Background: External control arms (ECAs) provide an alternative source of comparative evidence when randomised controlled trials (RCTs) are infeasible, such as in rare diseases or small subpopulations. Determining appropriate sample sizes is challenging, as small ECAs contend with statistical power, balancing confounders, amongst other factors all vital for generating robust evidence for regulatory or health technology assessments (HTA). Power simulations require assumptions on the key confounders and patient characteristics, their correlation structure, and extent of heterogeneity amongst patients. These all introduce uncertainty into the estimation of sample sizes required given a desired power level. A better understanding of how factors affect ECA study design is crucial and could inform the design of prospective studies or identifying additional patient sources.
Objectives: This study will outline approaches for estimating sample size requirements for ECAs in small populations for survival outcomes under varying scenarios covering different patient synthesis methods, correlation structures and adjustment methods.

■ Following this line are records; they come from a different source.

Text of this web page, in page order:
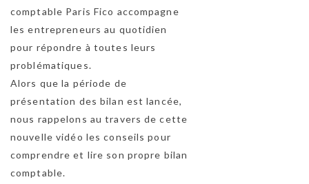
comptable Paris Fico accompagne
les entrepreneurs au quotidien
pour répondre à toutes leurs
problématiques.
Alors que la période de
présentation des bilan est lancée,
nous rappelons au travers de cette
nouvelle vidéo les conseils pour
comprendre et lire son propre bilan
comptable.
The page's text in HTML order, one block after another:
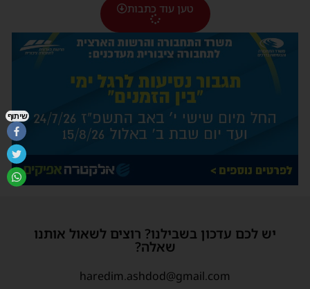
טען עוד כתבות
יש לכם עדכון בשבילנו? רוצים לשאול אותנו
שאלה?
haredim.ashdod@gmail.com
שיתוף
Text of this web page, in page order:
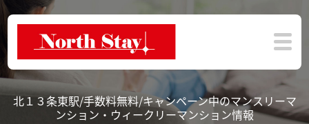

Additionally, we propose a way of estimating the additional patients needed to achieve a pre-specified power and covariate balance. The calculations’ outputs can inform decisions regarding feasibility and data sourcing for an ECA study.

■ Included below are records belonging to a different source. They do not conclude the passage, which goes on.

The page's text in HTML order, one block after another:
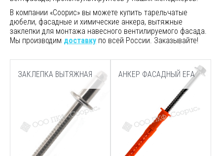
В компании «Соорис» вы можете купить тарельчатые
дюбели, фасадные и химические анкера, вытяжные
заклепки для монтажа навесного вентилируемого фасада.
Мы производим доставку по всей России. Заказывайте!
ЗАКЛЕПКА ВЫТЯЖНАЯ АНКЕР ФАСАДНЫЙ EFА

Methods: The simulation study will focus on survival outcomes and assume proportional-hazards. Synthetic patient data will be generated under several scenarios for the joint distributions of covariates in the target cohorts. Evaluation of how different correlation structures affect sample size calculations will be included.
ECAs will be adjusted using methods inverse probability of treatment weighting (IPTW) to account for confounding. Relevant metrics will include achieving covariate balance with sufficient effective sample size, power, and bias. Additionally, we will discuss approaches, including Bayesian borrowing, for leveraging additional data sources to achieve desired power.
Results: We will present power simulation results showing how sample size requirements vary based on covariate imbalance scenarios.
Conclusions: This study supports feasibility assessments for ECAs by proposing an initial framework guiding sample size requirements and associated uncertainties in study characteristics. Beyond informing needs for additional patients for ECAs, outputs can also potentially inform prospective study planning. Understanding ECA study characteristics is essential for sponsors and decision-makers planning evidence generation strategies for rare diseases and small subpopulations.